In distributional TD, these differences in reward prediction arise from selective amplification of positive or negative reward prediction errors. Amplifying positive reward prediction errors causes more optimistic reward predictions to be learned; amplifying negative reward prediction errors causes pessimistic predictions. So we next measured the degree to which different dopamine cells exhibited different relative amplifications of positive versus negative expectations. Between cells, we found reliable diversity which, again, could not be explained by noise. And, crucially, we found that the same cells which amplified their positive reward prediction errors also had higher reversal points (Figure 4c, bottom-right panels) – that is, they were apparently tuned to expect higher reward volumes.

Figure 5: As a population, dopamine cells encode the shape of the learned reward distribution: we can decode the distribution of rewards from their firing rates. The gray shaded area is the true distribution of rewards encountered in the task. Each light blue trace shows an example run of the decoding procedure. Dark blue is the average over runs.

Finally, distributional TD theory predicts that these diverse reversal points and diverse asymmetries, across cells, should collectively encode the learned reward distribution. So our final question was if we could decode the reward distribution from the firing rates of dopamine cells. As shown in Figure 5, we found that it was indeed possible, using only the firing rates of dopamine cells, to reconstruct a reward distribution (blue trace) which was a very close match to the actual distribution of rewards (grey area) in the task that the mice were engaged in. This reconstruction relied on interpreting the firing rates of dopamine cells as the reward prediction errors of a distributional TD model, and performing inference to determine what distribution that model had learned about.

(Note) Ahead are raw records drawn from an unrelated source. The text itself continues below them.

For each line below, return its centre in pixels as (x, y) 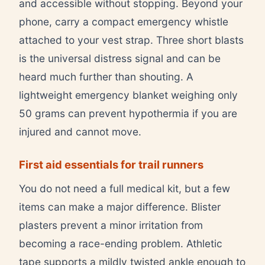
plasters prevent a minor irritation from (111, 225)
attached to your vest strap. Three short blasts (131, 40)
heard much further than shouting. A (106, 76)
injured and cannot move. (80, 131)
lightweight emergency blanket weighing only (128, 95)
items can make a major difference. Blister (120, 206)
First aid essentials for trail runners (111, 164)
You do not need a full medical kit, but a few (125, 188)
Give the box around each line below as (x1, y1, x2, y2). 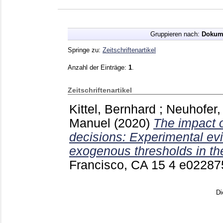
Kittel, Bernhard (69, 102, 156, 116)
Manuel (69, 116, 111, 130)
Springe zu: (68, 46, 103, 54)
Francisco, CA (69, 158, 151, 172)
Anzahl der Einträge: (68, 63, 128, 71)
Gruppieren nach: (150, 30, 202, 38)
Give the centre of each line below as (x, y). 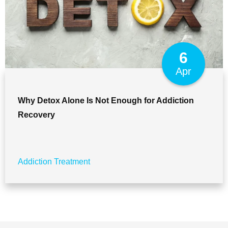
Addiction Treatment (54, 161)
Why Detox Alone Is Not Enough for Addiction (106, 100)
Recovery (36, 115)
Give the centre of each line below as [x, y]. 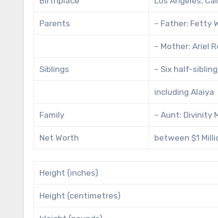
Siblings [54, 69]
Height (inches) [69, 173]
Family [52, 115]
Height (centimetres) [80, 195]
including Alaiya [184, 92]
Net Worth [59, 137]
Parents [55, 23]
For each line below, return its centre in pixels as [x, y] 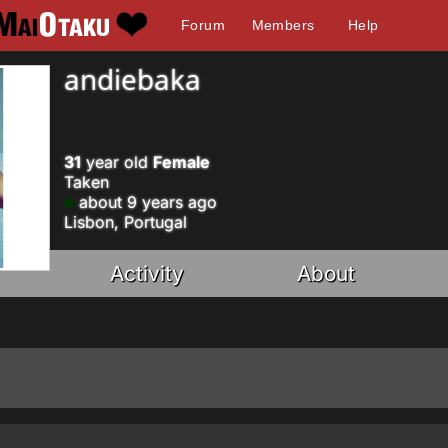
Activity [147, 273]
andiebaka [132, 79]
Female [181, 162]
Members [283, 25]
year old [117, 162]
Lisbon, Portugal [125, 222]
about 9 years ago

In summary, we found that dopamine neurons in the brain were each tuned to different levels of pessimism or optimism. If they were a choir, they wouldn’t all be singing the same note, but harmonizing – each with a consistent vocal register, like bass and soprano singers. In artificial reinforcement learning systems, this diverse tuning creates a richer training signal that greatly speeds learning in neural networks, and we speculate that the brain might use it for the same reason.

The existence of distributional reinforcement learning in the brain has interesting implications both for AI and neuroscience. Firstly, this discovery validates distributional reinforcement learning – it gives us increased confidence that AI research is on the right track, since this algorithm is already being used in the most intelligent entity we're aware of: the brain.

Secondly, it raises new questions for neuroscience, and new insights for understanding mental health and motivation. What happens if an individual's brain “listens” selectively to optimistic versus pessimistic dopamine neurons? Does this give rise to impulsivity, or depression? A strength of the brain is its powerful representations – how are these sculpted by distributional learning? Once an animal learns about the distribution of rewards, how is that representation used downstream? How does the variability of optimism across dopamine cells relate to other known forms of diversity in the brain?

Finally, we hope that asking and answering these questions will stimulate progress in neuroscience that will feed back to benefit AI research, completing the virtuous circle.